Zzziiip" - une fermeture éclair est ouverte. "Zzziiip" - une deuxième. Cinq heures du matin. Les premiers cyclistes s'extirpent de leurs sacs de couchage. "Pffft ..., pffft" - dans la tente voisine, l'air est expulsé des cellules d'un matelas de sol. Dehors, un vent tiède a porté toute la nuit les tambours d'une fête de mariage jusqu'au camping de Fès. Une voix masculine puissante chante en même temps. Le même rythme régulier pendant des minutes, jusqu'à ce qu'il s'intensifie lentement, que des femmes interviennent, trillent avec leur langue, et que tout s'arrête brusquement. Des lampes frontales clignotent dans l'obscurité, un coq chante le crépuscule. Le rideau de la nuit se lève sur la plus longue étape de la route entre Paris et Dakar : 179 kilomètres entre Fès, la troisième ville du Maroc, et Midelt, une petite ville du Moyen Atlas.
Cinq semaines plus tôt, 22 cyclistes et six accompagnateurs étaient partis de Paris. Le Dakar, au Sénégal, paraissait encore bien loin. Comment se sentent 7.200 kilomètres en selle ? Tous ceux qui se trouvaient au départ en avaient une idée, mais aucune. Personne ne s'attendait à une tempête de grêle telle que celle qui s'est abattue sur le groupe dans les montagnes d'Andorre, obligeant certains à acheter des gants de ski pour pouvoir continuer à rouler. A Grenade, les cyclistes auraient plutôt eu besoin de canoës. Fin septembre, une dépression a inondé la ville de 150 fois plus d'eau que d'habitude.

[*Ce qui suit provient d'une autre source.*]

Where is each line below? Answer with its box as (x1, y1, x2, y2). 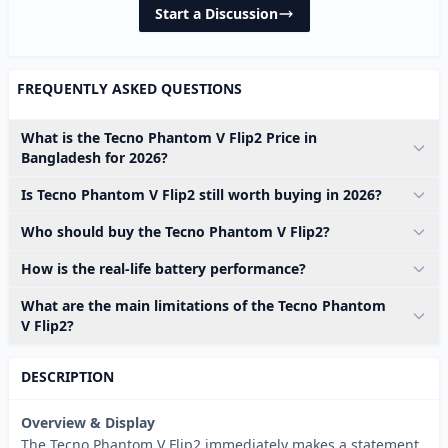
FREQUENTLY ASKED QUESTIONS (17, 79, 242, 98)
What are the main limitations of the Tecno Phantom (21, 296, 386, 315)
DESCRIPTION (21, 367, 114, 386)
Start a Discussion (154, 4, 278, 23)
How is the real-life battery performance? (21, 259, 306, 278)
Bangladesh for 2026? (21, 148, 168, 167)
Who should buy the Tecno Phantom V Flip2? (21, 222, 330, 241)
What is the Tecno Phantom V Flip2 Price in (21, 128, 317, 147)
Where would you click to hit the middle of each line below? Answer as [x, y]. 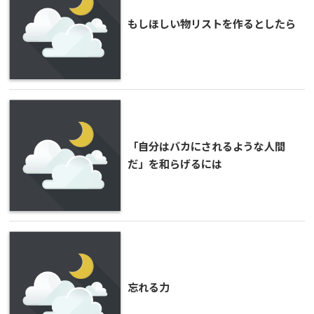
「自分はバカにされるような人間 [206, 145]
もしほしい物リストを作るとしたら [212, 23]
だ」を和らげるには [175, 163]
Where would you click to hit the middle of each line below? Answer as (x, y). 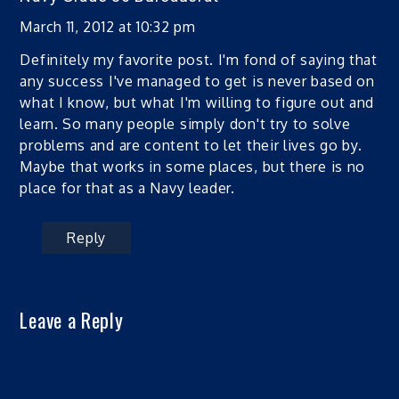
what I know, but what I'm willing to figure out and (197, 102)
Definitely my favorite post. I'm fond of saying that (199, 59)
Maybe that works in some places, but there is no (193, 166)
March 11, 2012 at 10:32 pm (108, 26)
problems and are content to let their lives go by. (191, 145)
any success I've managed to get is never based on (197, 81)
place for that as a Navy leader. (127, 187)
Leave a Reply (72, 319)
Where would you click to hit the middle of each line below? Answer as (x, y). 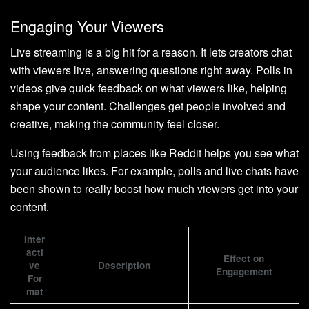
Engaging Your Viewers (87, 26)
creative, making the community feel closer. (115, 124)
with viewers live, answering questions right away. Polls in (151, 70)
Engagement (244, 272)
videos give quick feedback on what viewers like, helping (149, 88)
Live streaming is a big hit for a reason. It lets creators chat (151, 52)
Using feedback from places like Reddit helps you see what (154, 153)
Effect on (244, 259)
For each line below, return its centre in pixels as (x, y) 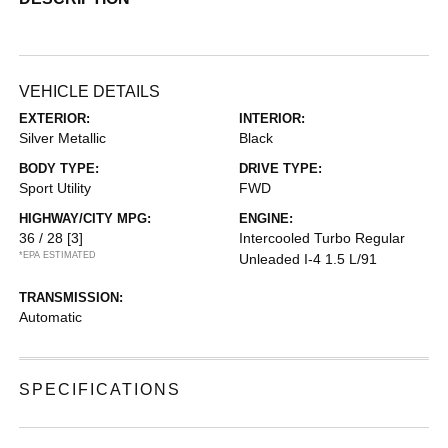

Mais la plupart du temps, le soleil brillait pour le groupe. Ce matin-là aussi, à la périphérie de Fès, il se fraie un chemin à travers la nuit. A 5h30, les cyclistes sont assis à des tables de bière, sirotent du thé ou du café instantané, tartinent des galettes de pain poudrées de cannelle avec de la confiture ou du beurre de cacahuètes. Manger une autre banane ou plutôt préparer un muesli ? La 29e étape sera longue et parsemée de 2.230 mètres de dénivelé ! "Aujourd'hui, je ne vais pas survivre", pense le Canadien Alan Lunt, 73 ans, le doyen des participants, qui enfourche son vélo de course et s'élance avec les premiers à 6h30. Les plus lents peuvent partir jusqu'à une heure à l'avance, afin de ne pas atteindre l'arrivée de la journée trop longtemps après les vainqueurs de l'étape. Dans le groupe d'Alan, les vélos de course sont en minorité, beaucoup partent avec des vélos de randonnée, il y a un vélo de cross et un coureur de voyage. Dans le groupe d'Alan, personne ne s'émeut que le temps des participants soit chronométré. Leur objectif : arriver !
Les cinq qui sont en tête du classement général suivent une heure plus tard. Tranquillement, sans se presser. Les forces se mesurent en montagne - même si après cinq semaines, le classement semble déjà gravé dans le marbre. Le plus jeune, Eric Voutaz, 25 ans, a pris 52 minutes dans les Pyrénées sur son compatriote suisse David Imboden, de trois ans son aîné, suivi à quelques heures d'intervalle par le Belge Dirk Franckx (47), le Néo-Zélandais John Faulkner (53) et le Finlandais Kari Oksman (47). "La première semaine, le rythme n'était pas très élevé", se souvient David, "mais la deuxième, c'était la folie ! Je pensais qu'on ne tiendrait jamais dix semaines ! Puis, lors de la troisième, tout le monde a ralenti le rythme". Dirk Franckx : "Au début, j'étais le plus fort, Eric devait encore se roder. Maintenant, il est même plus rapide que David en montagne. Eh bien, ils ont 20 ans de moins que moi. Ils deviennent de plus en plus forts, moi de plus en plus faible". Le facteur maigrelet, un coureur qui ne s'entraîne que depuis un an avec son vélo de course, hausse les épaules. Parfois, il parvient toutefois à s'accrocher aux plus jeunes jusqu'à la ligne d'arrivée, telle une colle.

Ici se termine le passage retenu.